Am I reading this correctly:
Training time was 4282407hrs. At, conservatively, 200w gpus, that's (4282407*200)/1_000_000_000 GWh ~= 1 GWh. At 10c/kWh that's $100,000 ?
So if you have a single eqv GPU at home, it's 500yrs of training time and $100k in energy costs. Or, in practice, 3000 gpus for 2mo.
The AI industry has to hope the world doesnt change fast enough for these models to be useless.
EDIT: price is $100k
Numbers like these really don't bode well for the longer term prospects of open source models, I doubt the current strategy of waiting expectantly for a corporation to spoonfeed us yet another $100,000 model for free is going to work forever.
That $100k is conservative too, it doesn't include the cost of buying/renting the hardware, or the compute time spent on experimental training runs, or the cost of data acquisition, labeling and cleaning, or the cost of RLHF fine-tuning.
I wonder if a kind of Seti@Home approach could work - although I'm guessing the limited VRAM in most consumer cards compared to an H100, as well as the much slower "virtual WAN interconnect" versus the mellanox goodies that nVidia clusters enjoy would be too big an obstacle?
Even if you could get that to work, how many people would be willing to run their >300W GPUs at full tilt 24/7 in order to contribute to the training cause? You would basically be asking people to deal with the logistics of running a cryptocurrency mining operation but without the prospect of getting paid for it.
Depends on the logistics. If I were confident about the security, I wouldn't mind letting my GPU participate in a distributed effort to significantly improve an open source model. This should be a few dollars a month on my power bill, not dozens or hundreds of dollars, especially if I undervolt.
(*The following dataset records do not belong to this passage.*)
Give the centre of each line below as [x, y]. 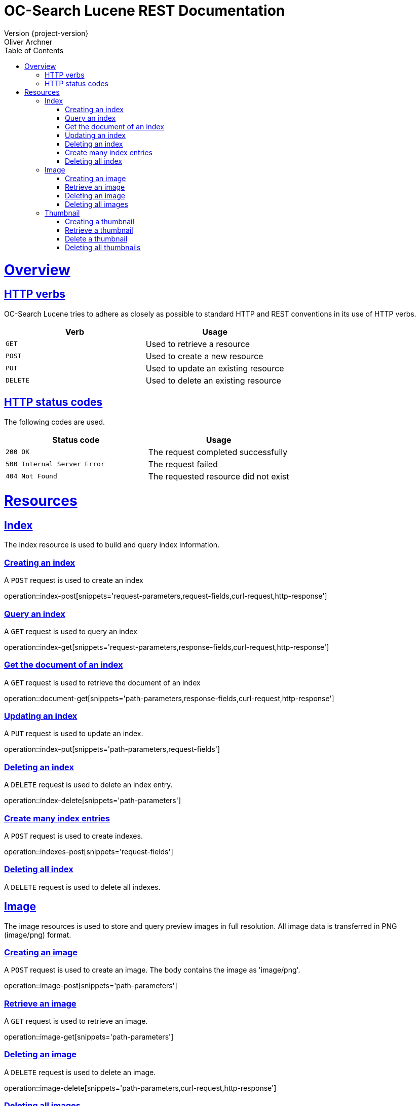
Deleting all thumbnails [103, 247]
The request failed [183, 464]
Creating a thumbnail [100, 221]
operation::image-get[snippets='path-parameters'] [89, 1037]
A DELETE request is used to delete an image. [80, 1072]
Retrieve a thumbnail [99, 230]
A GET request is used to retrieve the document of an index [102, 682]
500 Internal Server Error [55, 464]
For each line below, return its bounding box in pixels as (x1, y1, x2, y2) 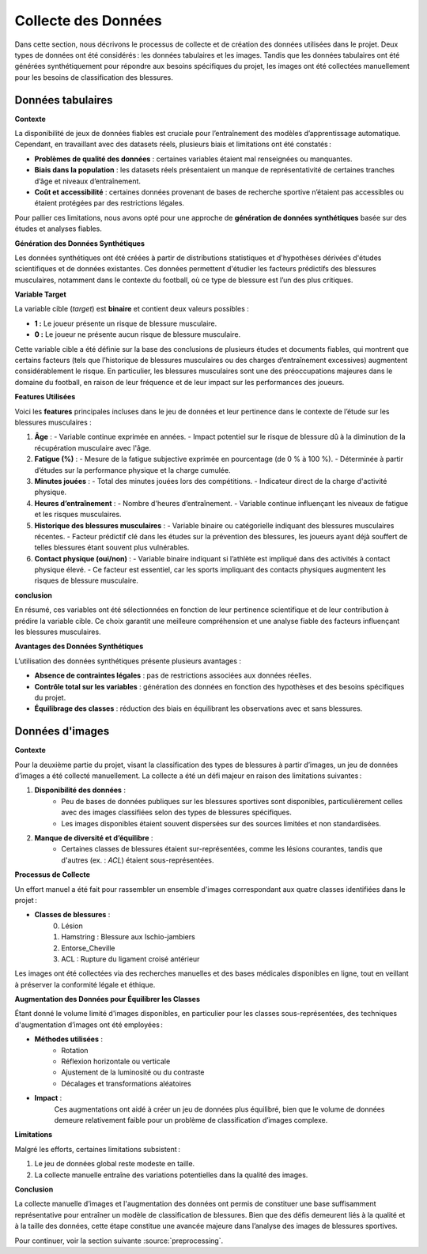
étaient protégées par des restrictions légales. (34, 198, 185, 208)
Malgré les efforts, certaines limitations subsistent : (14, 1144, 181, 1154)
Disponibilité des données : (34, 785, 127, 795)
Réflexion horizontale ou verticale (61, 1056, 171, 1067)
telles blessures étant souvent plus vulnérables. (34, 542, 190, 553)
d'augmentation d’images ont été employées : (14, 1020, 164, 1029)
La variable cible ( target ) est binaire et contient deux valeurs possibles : (14, 304, 249, 314)
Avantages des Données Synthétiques (14, 641, 144, 652)

Now, I don't know of any distributed training technique that will make a significant impact on improving a model, and that security component is a big "if". But if something promising comes a long, I'd bet lots of people would be willing to donate some GPU time, especially if it were easy to set up.
I would add “in their current form” and agree. There’s three things that can change here: 1. Moore’s law: The worldwide economy is built around the steady progression of cheaper compute. Give it 36 months and your problem becomes a $25,000 problem. 2. Quantization and smaller models: There’ll likely become specializations of the various models (is this the beginning of the “Monolith vs Microservices” debate? 3. E2E Training isn’t for everyone: Finetunes and Alignment are more important than an end to end training run, IF we can coerce the behaviors we want into the models by finetuning them. That along with quantized models (imho) unlocked vision models which are now in the “plateau of producivity” in the gartner hype cycle compared to a few years ago.
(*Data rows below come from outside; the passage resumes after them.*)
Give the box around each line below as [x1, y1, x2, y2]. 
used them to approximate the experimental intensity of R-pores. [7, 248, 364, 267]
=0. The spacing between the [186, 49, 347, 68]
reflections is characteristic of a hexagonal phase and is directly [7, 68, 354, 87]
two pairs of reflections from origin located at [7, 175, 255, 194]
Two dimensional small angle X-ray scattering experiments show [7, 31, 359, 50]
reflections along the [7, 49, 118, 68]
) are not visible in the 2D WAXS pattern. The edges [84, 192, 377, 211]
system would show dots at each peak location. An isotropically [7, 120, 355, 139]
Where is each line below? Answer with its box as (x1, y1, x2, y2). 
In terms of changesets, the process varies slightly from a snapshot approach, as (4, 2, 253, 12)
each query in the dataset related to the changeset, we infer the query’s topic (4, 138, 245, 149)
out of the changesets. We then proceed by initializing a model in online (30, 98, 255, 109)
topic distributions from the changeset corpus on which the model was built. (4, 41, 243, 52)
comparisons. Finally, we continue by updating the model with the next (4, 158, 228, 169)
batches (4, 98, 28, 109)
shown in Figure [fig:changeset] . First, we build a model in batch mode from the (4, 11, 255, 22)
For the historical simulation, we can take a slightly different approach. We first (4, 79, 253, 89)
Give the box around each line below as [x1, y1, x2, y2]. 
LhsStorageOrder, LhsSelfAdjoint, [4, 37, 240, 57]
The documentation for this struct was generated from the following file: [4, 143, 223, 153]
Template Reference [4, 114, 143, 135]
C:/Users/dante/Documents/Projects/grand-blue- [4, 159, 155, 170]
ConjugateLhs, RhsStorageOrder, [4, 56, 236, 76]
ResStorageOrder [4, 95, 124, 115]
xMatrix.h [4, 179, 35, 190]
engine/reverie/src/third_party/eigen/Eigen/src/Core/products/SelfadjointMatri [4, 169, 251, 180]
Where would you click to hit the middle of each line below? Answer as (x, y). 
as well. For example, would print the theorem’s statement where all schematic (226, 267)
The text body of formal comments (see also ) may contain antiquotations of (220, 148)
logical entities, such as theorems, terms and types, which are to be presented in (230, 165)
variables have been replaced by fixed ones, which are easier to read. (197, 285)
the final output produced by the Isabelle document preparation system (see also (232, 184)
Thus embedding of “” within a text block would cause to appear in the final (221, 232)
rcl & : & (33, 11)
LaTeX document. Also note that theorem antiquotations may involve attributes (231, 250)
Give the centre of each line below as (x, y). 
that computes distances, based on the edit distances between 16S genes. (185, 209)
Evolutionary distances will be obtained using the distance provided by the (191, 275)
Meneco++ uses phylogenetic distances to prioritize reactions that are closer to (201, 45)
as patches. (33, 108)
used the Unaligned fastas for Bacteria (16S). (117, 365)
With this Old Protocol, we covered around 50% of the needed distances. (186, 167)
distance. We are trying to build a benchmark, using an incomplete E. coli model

So as an example today, I can grab a backbone and pretrained weights for an object detector, and with relatively little data (from a few lines to a few 10’s of lines of code, and 50 to 500 images) and relatively little wall clock time and energy (say 5 to 15 minutes) on a PC, I can create a customized object detector that can detect -my- specific objects pretty well. I might need to revise it a few times, but it’ll work pretty well.
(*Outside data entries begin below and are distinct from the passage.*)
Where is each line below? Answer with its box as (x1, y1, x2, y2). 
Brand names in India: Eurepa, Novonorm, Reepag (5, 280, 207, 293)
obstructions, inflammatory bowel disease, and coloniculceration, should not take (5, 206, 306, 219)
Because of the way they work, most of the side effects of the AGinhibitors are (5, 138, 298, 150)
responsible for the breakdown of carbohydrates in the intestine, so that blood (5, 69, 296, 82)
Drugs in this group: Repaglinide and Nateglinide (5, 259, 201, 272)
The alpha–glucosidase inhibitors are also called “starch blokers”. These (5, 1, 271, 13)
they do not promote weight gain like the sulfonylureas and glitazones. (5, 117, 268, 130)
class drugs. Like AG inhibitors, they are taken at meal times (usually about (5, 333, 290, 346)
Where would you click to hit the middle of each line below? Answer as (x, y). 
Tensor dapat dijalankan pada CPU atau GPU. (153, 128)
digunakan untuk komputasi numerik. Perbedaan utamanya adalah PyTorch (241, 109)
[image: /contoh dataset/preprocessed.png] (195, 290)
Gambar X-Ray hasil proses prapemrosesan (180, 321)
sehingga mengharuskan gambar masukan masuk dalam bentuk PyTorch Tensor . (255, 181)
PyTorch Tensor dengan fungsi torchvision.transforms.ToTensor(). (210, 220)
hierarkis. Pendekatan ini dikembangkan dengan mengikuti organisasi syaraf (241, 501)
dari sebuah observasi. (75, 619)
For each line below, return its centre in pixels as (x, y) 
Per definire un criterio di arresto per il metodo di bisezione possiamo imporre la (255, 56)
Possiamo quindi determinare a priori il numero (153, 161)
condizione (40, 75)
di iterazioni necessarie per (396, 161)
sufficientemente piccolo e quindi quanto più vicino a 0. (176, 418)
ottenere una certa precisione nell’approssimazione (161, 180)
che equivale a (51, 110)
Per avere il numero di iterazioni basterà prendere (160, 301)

Why would we not see the same sort of progression with transformer architectures? It hinges on someone creating the model weights for the “greater good,” or us figuring out how to do distributed training for open source in a “seti@home” style (long live the blockchain, anyone?).
Yeah, there's no accounting for breakthroughs in training efficiency. I wouldn't count on Moores Law though, the amount of compute you can put into these problems is effectively unbounded so more efficient silicon just means those with money can train even bigger models. 3D rendering is a decent analogy, Moores Law has made it easy to render something comparable to the first Toy Story movie, but Pixar poured those gains back into more compute and is using it to do things you definitely can't afford to.
1 GWh is 1 million kWh, multiplied by $0.1 that should give $100k in energy costs?
Yes, thanks. I had assumed I had been off by a factor somewhere. Yet, 100k seems small -- the total cost of production is in the 10mil+ range.
100k is small, but you only get away with 100k if you nail everything perfect the first time around — something that we all know does not really happen. I think compiling is a good parallel to training, imagine if compiling your whole software project cost 100k if you did it from scratch. Sure there's incremental builds etc, but the cost is steep no matter which way you look at it.
Assuming $30k GPU with 3yr deprecation, it's additionally $1.14/h. Much more than energy.
Thanks for the figures. I suppose with expenses like that, they will be motivated to research methods of updating models which have already been trained.
Edit: I see the price was updated
Things like petals (https://github.com/bigscience-workshop/petals) exist, distributed computing over willing participants. Right now corporate cash is being rammed into the space so why not snap it up while you can, but the moment it dries up projects like petals will see more of the love they deserve.
I envision a future where crypto-style booms happen over tokens useful for purchasing priority computational time, which is earned by providing said computational time. This way researchers can daisy-chain their independent smaller rigs together into something with gargantuan capabilities.